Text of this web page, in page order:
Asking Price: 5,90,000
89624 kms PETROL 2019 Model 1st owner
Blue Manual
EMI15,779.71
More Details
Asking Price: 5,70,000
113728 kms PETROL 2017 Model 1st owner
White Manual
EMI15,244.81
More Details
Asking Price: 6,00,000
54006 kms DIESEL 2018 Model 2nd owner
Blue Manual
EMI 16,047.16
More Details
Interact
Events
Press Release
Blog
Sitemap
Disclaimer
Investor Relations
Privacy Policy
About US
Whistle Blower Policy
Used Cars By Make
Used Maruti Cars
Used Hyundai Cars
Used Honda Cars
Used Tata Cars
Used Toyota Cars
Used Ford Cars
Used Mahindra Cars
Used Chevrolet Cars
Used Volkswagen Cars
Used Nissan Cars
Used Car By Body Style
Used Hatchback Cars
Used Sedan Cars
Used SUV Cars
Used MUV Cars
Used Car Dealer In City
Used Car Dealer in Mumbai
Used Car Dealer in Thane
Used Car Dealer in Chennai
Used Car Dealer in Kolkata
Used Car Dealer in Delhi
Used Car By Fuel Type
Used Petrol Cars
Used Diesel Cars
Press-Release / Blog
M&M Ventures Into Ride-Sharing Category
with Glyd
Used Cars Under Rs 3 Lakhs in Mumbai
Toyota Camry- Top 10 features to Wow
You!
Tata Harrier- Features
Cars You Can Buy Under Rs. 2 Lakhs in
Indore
* * *
WHAT IS NEEDED
Each line of the records, from the opening one through the line holding "Used Cars By Make", should be restated word for word, with nothing else in the answer.

ANSWER FOR THIS EXERCISE
Text of this web page, in page order:
Asking Price: 5,90,000
89624 kms PETROL 2019 Model 1st owner
Blue Manual
EMI15,779.71
More Details
Asking Price: 5,70,000
113728 kms PETROL 2017 Model 1st owner
White Manual
EMI15,244.81
More Details
Asking Price: 6,00,000
54006 kms DIESEL 2018 Model 2nd owner
Blue Manual
EMI 16,047.16
More Details
Interact
Events
Press Release
Blog
Sitemap
Disclaimer
Investor Relations
Privacy Policy
About US
Whistle Blower Policy
Used Cars By Make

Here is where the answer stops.